For example, the PEV value for EM1 may be determined by computing the sum of products of [(CECI_1)×(CRV1)] and [(MCECI_1)×(CDV1)] and that of EM2 may be computed as [(CECI_2)×(CRV2)]+[(MCECI_2)×(CDV2)]. In one embodiment, the optimization block 280 may determine the best suited execution mode (EM) based on the PEVs. In one embodiment, the optimization block 280 may select EM1 if the PEV1 of EM1 is less than the PEV2 of the EM2. In one embodiment, the optimization block 280 may select the cloud device 150-A to perform the tasks if the cloud-device 150-A indicates that the cloud processing device 152 is running on low workloads. In one embodiment, the optimization block 280 may determine the PEV for performing the tasks on the cloud device 150-A and the optimization block 280 may select the cloud device 150-A to perform the tasks if the PEV for the cloud device 150-A is less than PEVs for the execution modes (EM) in the CCD 110-A.

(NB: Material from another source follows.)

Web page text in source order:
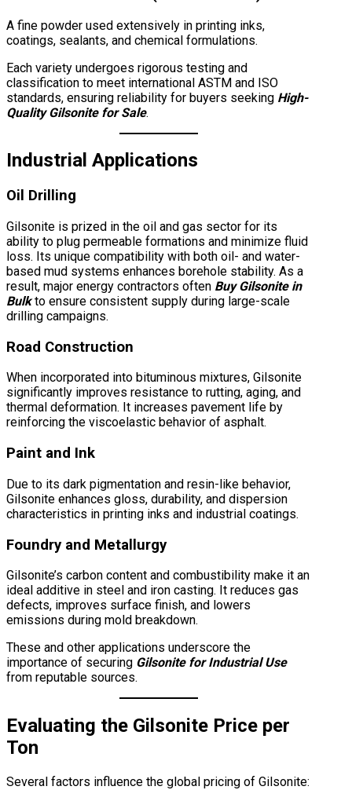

In the above example, the optimization block 280 is depicted outside the hardware platform 201; however, the optimization block 280 may be realized using hardware logic, or software logic, or a combination of hardware and software and firmware logic.

An embodiment of a platform 300 used in the cloud device 150 to support energy aware information processing framework for computation and communication devices (CCDs) coupled to a cloud is illustrated in FIG. 3. In one embodiment, the platform 300 may be similar to the platform 200 and only the differences between the platform 200 and 300 are described here for brevity. In one embodiment, the hardware platform 301, operating system 390, applications layer 395 may be substantially similar to the hardware platform 201, operating system 290, and the applications layer 295, respectively.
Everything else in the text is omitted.